我们提供了一个函数 step_mdp,它在 tensordict 中执行一步:它返回一个新的 tensordict,更新后使得 *t < -t’*
from torchrl.envs.utils import step_mdp
tensordict_out.set("some other key", torch.randn(1))
tensordict_tprime = step_mdp(tensordict_out)
print(tensordict_tprime)
print(
(
tensordict_tprime.get("observation")
== tensordict_out.get(("next", "observation"))
).all()
)
TensorDict(
fields={
done: Tensor(shape=torch.Size([1]), device=cpu, dtype=torch.bool, is_shared=False),
observation: Tensor(shape=torch.Size([3]), device=cpu, dtype=torch.float32, is_shared=False),
some other key: Tensor(shape=torch.Size([1]), device=cpu, dtype=torch.float32, is_shared=False),
terminated: Tensor(shape=torch.Size([1]), device=cpu, dtype=torch.bool, is_shared=False),
truncated: Tensor(shape=torch.Size([1]), device=cpu, dtype=torch.bool, is_shared=False)},
batch_size=torch.Size([]),
device=None,
is_shared=False)
tensor(True)
我们可以观察到 step_mdp 已删除所有时间相关的键值对,但不包括 "some other key"。此外,新的观测与之前的观测相匹配。

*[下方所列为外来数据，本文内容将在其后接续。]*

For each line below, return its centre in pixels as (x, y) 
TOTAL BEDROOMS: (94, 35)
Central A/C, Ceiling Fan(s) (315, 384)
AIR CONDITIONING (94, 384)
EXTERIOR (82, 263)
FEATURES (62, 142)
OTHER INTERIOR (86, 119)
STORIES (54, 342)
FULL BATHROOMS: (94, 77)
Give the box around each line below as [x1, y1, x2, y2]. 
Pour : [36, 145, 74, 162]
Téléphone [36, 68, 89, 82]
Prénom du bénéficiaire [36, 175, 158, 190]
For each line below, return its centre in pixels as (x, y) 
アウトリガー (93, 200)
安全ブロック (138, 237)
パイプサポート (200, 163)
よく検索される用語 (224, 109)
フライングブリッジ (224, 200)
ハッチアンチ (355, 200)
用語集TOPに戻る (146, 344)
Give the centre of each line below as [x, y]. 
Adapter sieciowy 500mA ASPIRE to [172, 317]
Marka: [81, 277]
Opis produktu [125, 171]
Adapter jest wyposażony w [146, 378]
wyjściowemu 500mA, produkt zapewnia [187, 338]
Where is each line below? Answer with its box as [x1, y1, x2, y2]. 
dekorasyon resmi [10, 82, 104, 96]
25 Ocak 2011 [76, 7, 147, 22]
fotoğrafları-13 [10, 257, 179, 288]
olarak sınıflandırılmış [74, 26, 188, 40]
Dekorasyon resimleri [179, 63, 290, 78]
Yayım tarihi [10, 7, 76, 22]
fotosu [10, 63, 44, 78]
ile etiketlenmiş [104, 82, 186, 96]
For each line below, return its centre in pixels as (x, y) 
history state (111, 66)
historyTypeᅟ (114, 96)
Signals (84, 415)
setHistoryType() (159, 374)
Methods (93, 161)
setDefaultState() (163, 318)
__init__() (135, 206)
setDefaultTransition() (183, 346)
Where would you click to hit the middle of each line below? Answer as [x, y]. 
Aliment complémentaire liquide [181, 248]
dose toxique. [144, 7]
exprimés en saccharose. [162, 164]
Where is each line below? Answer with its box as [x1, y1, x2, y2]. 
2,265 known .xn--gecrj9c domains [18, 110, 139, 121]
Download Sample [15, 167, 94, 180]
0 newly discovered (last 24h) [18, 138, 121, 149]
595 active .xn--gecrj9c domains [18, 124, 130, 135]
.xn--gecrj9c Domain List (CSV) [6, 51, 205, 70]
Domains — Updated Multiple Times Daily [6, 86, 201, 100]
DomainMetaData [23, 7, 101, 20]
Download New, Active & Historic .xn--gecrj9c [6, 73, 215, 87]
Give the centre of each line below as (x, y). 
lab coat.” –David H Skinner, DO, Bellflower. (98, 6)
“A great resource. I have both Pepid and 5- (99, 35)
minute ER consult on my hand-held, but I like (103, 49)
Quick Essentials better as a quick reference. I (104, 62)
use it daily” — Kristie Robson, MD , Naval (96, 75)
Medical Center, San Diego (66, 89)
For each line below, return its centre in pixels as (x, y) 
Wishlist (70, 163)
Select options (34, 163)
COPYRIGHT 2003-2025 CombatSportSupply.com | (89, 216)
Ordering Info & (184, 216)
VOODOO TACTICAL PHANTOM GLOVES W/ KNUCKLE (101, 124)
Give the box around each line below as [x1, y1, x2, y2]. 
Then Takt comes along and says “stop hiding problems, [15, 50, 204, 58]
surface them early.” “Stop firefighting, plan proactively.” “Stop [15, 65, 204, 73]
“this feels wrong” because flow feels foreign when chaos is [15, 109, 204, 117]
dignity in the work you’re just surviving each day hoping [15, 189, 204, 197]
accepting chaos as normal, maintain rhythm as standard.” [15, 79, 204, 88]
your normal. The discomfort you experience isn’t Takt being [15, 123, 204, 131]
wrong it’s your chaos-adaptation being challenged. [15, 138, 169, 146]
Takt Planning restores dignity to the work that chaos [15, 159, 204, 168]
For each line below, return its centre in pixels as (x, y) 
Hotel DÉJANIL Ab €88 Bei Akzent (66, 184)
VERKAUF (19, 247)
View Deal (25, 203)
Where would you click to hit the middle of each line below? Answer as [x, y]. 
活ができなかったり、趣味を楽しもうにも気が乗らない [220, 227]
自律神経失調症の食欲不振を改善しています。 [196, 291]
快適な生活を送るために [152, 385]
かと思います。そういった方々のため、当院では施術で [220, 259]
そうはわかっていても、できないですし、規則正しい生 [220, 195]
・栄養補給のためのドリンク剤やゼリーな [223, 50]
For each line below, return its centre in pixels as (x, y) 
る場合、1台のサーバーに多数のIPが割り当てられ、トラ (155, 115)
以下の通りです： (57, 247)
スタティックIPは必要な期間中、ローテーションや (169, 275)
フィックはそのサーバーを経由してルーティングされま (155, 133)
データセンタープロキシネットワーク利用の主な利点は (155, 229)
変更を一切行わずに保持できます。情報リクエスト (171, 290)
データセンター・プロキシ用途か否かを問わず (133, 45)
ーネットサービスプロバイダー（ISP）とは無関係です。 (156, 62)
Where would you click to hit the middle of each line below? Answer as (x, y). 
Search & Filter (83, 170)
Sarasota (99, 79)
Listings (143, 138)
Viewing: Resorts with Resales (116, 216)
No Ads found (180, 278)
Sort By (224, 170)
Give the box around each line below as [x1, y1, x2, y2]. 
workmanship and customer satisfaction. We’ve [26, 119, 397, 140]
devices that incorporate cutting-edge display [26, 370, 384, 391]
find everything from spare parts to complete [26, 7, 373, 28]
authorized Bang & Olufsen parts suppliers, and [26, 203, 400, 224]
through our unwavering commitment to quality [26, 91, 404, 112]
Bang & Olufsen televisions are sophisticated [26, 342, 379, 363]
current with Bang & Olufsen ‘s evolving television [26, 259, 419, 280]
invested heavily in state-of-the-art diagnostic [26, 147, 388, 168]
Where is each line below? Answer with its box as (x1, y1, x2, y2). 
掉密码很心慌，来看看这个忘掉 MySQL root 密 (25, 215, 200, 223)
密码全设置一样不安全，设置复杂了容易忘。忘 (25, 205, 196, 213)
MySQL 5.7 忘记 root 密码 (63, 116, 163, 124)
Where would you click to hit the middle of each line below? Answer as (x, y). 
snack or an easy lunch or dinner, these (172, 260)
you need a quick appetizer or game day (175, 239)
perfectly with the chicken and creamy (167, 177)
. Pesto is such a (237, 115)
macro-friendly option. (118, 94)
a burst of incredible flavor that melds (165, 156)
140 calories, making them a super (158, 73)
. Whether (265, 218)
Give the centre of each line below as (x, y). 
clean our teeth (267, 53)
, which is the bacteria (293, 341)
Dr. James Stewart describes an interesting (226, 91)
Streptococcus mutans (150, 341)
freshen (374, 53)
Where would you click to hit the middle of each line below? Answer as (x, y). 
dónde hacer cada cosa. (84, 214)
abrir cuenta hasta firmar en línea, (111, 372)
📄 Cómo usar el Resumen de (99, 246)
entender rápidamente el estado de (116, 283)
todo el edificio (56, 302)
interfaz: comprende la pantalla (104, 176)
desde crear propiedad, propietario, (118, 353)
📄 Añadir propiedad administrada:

最后,请注意 env.reset 方法也接受要更新的 tensordict
tensordict = TensorDict({}, [])
assert env.reset(tensordict) is tensordict
tensordict
TensorDict(
fields={
done: Tensor(shape=torch.Size([1]), device=cpu, dtype=torch.bool, is_shared=False),
observation: Tensor(shape=torch.Size([3]), device=cpu, dtype=torch.float32, is_shared=False),
terminated: Tensor(shape=torch.Size([1]), device=cpu, dtype=torch.bool, is_shared=False),
truncated: Tensor(shape=torch.Size([1]), device=cpu, dtype=torch.bool, is_shared=False)},
batch_size=torch.Size([]),
device=None,
is_shared=False)
Rollouts¶
TorchRL 提供的通用环境类允许您轻松地为给定步数运行 rollouts
tensordict_rollout = env.rollout(max_steps=20, policy=policy)
print(tensordict_rollout)
TensorDict(
fields={
action: Tensor(shape=torch.Size([20, 1]), device=cpu, dtype=torch.float32, is_shared=False),
done: Tensor(shape=torch.Size([20, 1]), device=cpu, dtype=torch.bool, is_shared=False),
next: TensorDict(
fields={
done: Tensor(shape=torch.Size([20, 1]), device=cpu, dtype=torch.bool, is_shared=False),
observation: Tensor(shape=torch.Size([20, 3]), device=cpu, dtype=torch.float32, is_shared=False),
reward: Tensor(shape=torch.Size([20, 1]), device=cpu, dtype=torch.float32, is_shared=False),
terminated: Tensor(shape=torch.Size([20, 1]), device=cpu, dtype=torch.bool, is_shared=False),
truncated: Tensor(shape=torch.Size([20, 1]), device=cpu, dtype=torch.bool, is_shared=False)},
batch_size=torch.Size([20]),
device=None,
is_shared=False),
observation: Tensor(shape=torch.Size([20, 3]), device=cpu, dtype=torch.float32, is_shared=False),
terminated: Tensor(shape=torch.Size([20, 1]), device=cpu, dtype=torch.bool, is_shared=False),
truncated: Tensor(shape=torch.Size([20, 1]), device=cpu, dtype=torch.bool, is_shared=False)},
batch_size=torch.Size([20]),
device=None,
is_shared=False)
生成的 tensordict 的 batch_size 为 [20],即轨迹的长度。我们可以检查观测是否与其下一个值匹配
(
tensordict_rollout.get("observation")[1:]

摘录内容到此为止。